TASK DESCRIPTION =
The answer must be one number: the count of lines in the data below that include "Price".
*** DATA RECORDS ***
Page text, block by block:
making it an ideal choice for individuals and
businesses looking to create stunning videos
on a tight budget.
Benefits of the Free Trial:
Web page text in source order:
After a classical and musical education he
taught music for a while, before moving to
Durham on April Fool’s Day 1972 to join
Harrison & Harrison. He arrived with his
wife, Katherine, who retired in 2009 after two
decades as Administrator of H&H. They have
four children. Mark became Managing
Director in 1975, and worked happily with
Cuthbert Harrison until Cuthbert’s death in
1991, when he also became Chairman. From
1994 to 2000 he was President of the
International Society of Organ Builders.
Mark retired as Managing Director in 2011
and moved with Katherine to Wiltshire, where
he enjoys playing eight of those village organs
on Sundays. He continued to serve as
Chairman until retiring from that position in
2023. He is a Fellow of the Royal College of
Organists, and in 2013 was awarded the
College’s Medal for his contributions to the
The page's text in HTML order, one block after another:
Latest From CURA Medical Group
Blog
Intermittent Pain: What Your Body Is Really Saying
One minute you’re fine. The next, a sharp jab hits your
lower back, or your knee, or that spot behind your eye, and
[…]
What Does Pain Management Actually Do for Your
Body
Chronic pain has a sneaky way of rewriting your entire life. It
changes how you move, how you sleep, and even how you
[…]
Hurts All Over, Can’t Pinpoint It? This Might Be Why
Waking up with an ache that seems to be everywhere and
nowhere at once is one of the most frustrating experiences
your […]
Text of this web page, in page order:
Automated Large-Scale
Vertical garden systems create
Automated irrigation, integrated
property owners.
*** End of DATA RECORDS ***
*** DATA RECORDS ***
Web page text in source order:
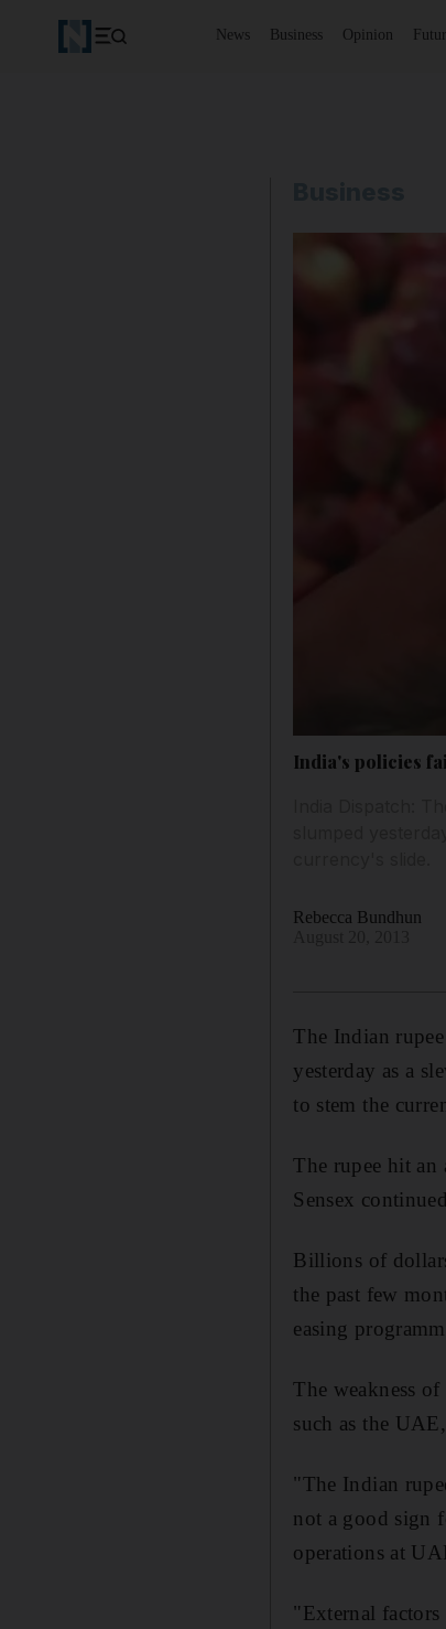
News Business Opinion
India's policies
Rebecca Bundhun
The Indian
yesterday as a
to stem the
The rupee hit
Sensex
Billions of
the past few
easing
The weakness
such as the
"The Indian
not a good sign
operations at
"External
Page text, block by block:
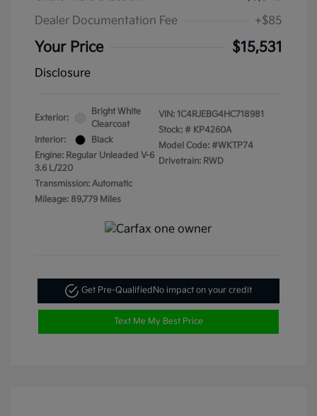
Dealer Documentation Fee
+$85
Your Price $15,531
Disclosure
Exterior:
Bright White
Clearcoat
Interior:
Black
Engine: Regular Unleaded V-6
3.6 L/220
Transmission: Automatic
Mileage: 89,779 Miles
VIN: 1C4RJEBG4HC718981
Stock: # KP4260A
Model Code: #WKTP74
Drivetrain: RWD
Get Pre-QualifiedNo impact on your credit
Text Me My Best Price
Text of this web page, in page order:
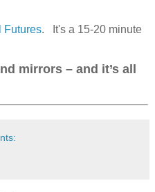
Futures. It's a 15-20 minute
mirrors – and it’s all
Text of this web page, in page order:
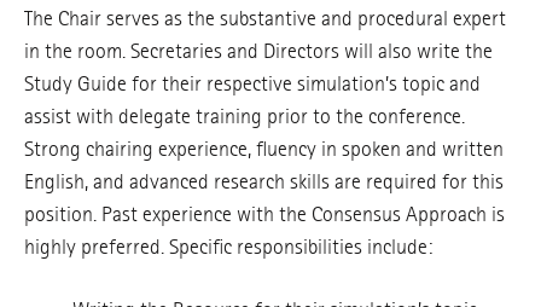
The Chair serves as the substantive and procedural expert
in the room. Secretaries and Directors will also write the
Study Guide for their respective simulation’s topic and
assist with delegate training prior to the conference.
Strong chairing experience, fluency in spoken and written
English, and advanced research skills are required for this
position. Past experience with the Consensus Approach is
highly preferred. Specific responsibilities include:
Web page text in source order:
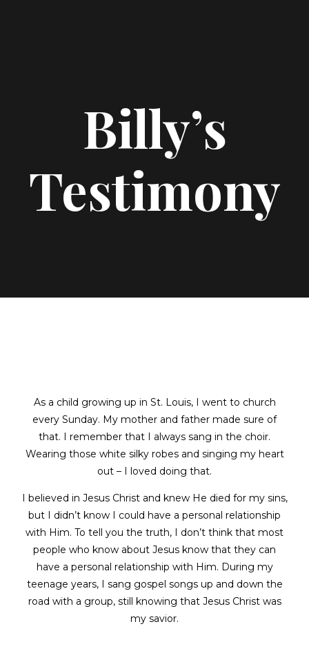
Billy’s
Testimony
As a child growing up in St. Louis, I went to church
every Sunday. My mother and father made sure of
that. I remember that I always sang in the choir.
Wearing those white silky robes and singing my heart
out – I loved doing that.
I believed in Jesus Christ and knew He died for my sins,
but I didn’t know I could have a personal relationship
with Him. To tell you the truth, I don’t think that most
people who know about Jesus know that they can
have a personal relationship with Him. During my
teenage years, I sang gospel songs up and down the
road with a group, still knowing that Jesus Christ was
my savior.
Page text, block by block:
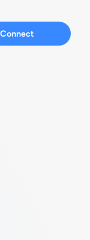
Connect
*** End of DATA RECORDS ***
ANSWER BOX =
2